### Dataset extract
+--
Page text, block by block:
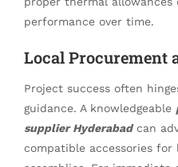
performance over time.
Local Procurement
Project success often
guidance. A knowledgeable
supplier Hyderabadcan
compatible accessories
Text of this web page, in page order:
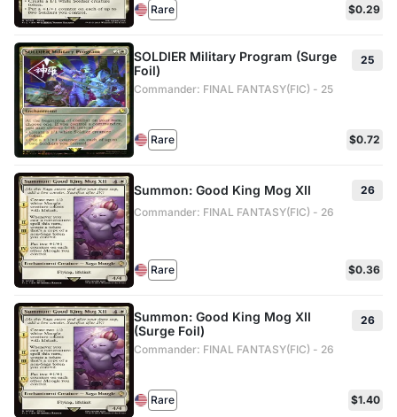
Rare $0.29
SOLDIER Military Program (Surge
Foil)
25
Commander: FINAL FANTASY(FIC) - 25
Rare $0.72
Summon: Good King Mog XII
26
Commander: FINAL FANTASY(FIC) - 26
Rare $0.36
Summon: Good King Mog XII
(Surge Foil)
26
Commander: FINAL FANTASY(FIC) - 26
Rare $1.40
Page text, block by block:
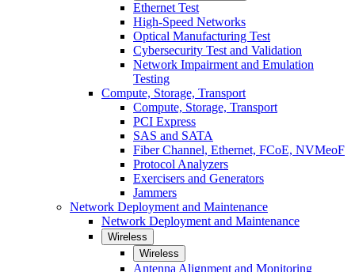
Ethernet Test
High-Speed Networks
Optical Manufacturing Test
Cybersecurity Test and Validation
Network Impairment and Emulation
Testing
Compute, Storage, Transport
Compute, Storage, Transport
PCI Express
SAS and SATA
Fiber Channel, Ethernet, FCoE, NVMeoF
Protocol Analyzers
Exercisers and Generators
Jammers
Network Deployment and Maintenance
Network Deployment and Maintenance
Wireless
Wireless
Antenna Alignment and Monitoring
+--
### What you need to do
Every entry should be returned exactly as written, minus the pictures.

### Response
Page text, block by block:
performance over time.
Local Procurement
Project success often
guidance. A knowledgeable
supplier Hyderabadcan
compatible accessories
Text of this web page, in page order:
Rare $0.29
SOLDIER Military Program (Surge
Foil)
25
Commander: FINAL FANTASY(FIC) - 25
Rare $0.72
Summon: Good King Mog XII
26
Commander: FINAL FANTASY(FIC) - 26
Rare $0.36
Summon: Good King Mog XII
(Surge Foil)
26
Commander: FINAL FANTASY(FIC) - 26
Rare $1.40
Page text, block by block:
Ethernet Test
High-Speed Networks
Optical Manufacturing Test
Cybersecurity Test and Validation
Network Impairment and Emulation
Testing
Compute, Storage, Transport
Compute, Storage, Transport
PCI Express
SAS and SATA
Fiber Channel, Ethernet, FCoE, NVMeoF
Protocol Analyzers
Exercisers and Generators
Jammers
Network Deployment and Maintenance
Network Deployment and Maintenance
Wireless
Wireless
Antenna Alignment and Monitoring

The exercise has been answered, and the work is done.